Make sure that you remove the DISABLED_ prefix from the test names otherwise they will not run!

Formatting

Your code must follow the Google C++ Style Guide. We use Clang to automatically check the quality of your source code. Your project grade will be zero if your submission fails any of these checks.

Execute the following commands to check your syntax. The format target will automatically correct your code. The check-lint and check-clang-tidy targets will print errors that you must manually fix to conform to our style guide.

$ make format
$ make check-clang-tidy-p0

Memory Leaks

For this project, we use LLVM Address Sanitizer (ASAN) and Leak Sanitizer (LSAN) to check for memory errors. To enable ASAN and LSAN, configure CMake in debug mode and run tests as you normally would. If there is memory error, you will see a memory error report. Note that macOS only supports address sanitizer without leak sanitizer.
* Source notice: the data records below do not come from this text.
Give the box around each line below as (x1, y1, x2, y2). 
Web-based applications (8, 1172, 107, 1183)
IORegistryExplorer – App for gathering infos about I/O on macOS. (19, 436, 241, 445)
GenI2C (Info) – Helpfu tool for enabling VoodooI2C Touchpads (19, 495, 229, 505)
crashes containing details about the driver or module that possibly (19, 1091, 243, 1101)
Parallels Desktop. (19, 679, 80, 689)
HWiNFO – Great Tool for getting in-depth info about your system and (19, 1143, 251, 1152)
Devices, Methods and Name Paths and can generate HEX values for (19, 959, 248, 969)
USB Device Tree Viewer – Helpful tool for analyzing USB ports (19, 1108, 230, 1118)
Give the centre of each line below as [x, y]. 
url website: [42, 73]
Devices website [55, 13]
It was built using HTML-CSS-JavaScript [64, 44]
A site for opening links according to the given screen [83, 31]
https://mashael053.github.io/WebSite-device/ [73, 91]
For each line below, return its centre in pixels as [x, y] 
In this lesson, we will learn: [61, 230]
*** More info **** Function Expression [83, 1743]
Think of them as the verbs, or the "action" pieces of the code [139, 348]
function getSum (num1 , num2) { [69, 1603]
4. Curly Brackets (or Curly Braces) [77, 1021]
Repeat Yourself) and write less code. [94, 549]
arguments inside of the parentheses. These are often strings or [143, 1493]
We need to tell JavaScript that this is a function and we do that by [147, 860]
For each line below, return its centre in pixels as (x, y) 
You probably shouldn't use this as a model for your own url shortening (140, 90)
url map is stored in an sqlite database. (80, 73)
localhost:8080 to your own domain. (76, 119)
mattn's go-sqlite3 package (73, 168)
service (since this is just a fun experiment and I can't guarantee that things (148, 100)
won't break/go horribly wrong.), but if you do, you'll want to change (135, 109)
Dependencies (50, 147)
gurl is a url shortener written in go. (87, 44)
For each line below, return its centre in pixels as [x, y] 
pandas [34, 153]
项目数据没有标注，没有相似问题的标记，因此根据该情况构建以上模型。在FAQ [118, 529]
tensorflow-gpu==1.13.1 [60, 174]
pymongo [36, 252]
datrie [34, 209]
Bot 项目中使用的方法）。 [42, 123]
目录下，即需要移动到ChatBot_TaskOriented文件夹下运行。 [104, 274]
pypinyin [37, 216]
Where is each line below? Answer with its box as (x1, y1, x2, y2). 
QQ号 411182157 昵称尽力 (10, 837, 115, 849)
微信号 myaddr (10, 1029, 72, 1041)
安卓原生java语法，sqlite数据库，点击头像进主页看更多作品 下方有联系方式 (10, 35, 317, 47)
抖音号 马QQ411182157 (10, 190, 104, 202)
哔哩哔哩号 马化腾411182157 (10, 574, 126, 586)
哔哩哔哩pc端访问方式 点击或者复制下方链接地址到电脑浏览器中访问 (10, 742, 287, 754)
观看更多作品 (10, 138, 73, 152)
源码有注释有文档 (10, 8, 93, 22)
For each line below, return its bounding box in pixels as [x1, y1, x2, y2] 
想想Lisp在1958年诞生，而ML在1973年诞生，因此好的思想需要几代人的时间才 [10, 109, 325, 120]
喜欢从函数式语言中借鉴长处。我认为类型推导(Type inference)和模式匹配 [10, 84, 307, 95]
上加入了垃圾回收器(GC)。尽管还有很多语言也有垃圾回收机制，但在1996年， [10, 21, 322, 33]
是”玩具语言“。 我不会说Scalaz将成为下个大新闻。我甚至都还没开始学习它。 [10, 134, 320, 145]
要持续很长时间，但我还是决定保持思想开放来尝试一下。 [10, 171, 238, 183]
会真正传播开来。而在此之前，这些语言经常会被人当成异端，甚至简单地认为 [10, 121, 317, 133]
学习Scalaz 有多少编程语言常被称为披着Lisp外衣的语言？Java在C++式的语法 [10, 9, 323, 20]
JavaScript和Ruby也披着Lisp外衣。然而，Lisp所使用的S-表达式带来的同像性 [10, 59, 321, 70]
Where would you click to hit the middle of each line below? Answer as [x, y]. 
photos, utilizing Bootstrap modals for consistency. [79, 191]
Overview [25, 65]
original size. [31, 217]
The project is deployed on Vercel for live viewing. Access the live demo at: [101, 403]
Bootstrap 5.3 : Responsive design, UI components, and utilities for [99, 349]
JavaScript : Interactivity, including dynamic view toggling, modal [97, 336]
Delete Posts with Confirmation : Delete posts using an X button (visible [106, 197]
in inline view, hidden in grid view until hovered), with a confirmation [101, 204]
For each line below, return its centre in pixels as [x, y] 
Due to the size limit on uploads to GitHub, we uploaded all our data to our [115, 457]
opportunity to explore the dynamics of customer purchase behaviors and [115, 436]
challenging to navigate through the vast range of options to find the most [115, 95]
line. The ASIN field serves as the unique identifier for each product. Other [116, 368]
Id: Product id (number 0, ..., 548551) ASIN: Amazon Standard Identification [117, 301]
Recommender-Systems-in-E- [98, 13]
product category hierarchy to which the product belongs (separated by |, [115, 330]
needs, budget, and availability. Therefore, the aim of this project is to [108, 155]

In some cases, address sanitizer might affect the usability of the debugger. In this case, you might need to disable all sanitizers by configuring the CMake project with:

$ cmake -DCMAKE_BUILD_TYPE=Debug -DBUSTUB_SANITIZER= ..

Development Hints

You can use BUSTUB_ASSERT for assertions in debug mode. Note that the statements within BUSTUB_ASSERT will NOT be executed in release mode. If you have something to assert in all cases, use BUSTUB_ENSURE instead.

We will test your implementation in release mode. To compile your solution in release mode,

$ mkdir build_rel && cd build_rel
$ cmake -DCMAKE_BUILD_TYPE=Release ..

Post all of your questions about this project on Piazza. Do not email the TAs directly with questions.

TAs will not look into your code or help you debug in this project.

Grading Rubric

In order to pass this project, you must ensure your code follows the following guidelines:

  1. Does the submission successfully execute all of the test cases and produce the correct answer?
  2. Does the submission execute without any memory leaks?
  3. Does the submission follow the code formatting and style policies?

Note that we will use additional test cases to grade your submission that are more complex than the sample test cases that we provide you in future projects.

Late Policy

There are no late days for this project.

Submission

You will submit your implementation to Gradescope:

Run this command in build directory and it will create a zip archive called project0-submission.zip that you can submit to Gradescope.

$ make submit-p0

Although you are allowed submit your answers as many times as you like, you should not treat Gradescope as your only debugging tool. Most students submit their projects near the deadline, and thus Gradescope will take longer to process the requests. You may not get feedback in a timely manner to help you debug problems. Furthermore, the output from Gradescope is unlikely to be as informative as the output from a debugger (like gdb), provided you invest some time in learning to use it.

CMU students should use the Gradescope course code announced on Piazza.

Collaboration Policy

WARNING: All of the code for this project must be your own. You may not copy source code from other students or other sources that you find on the web. Plagiarism will not be tolerated. See CMU's Policy on Academic Integrity for additional information.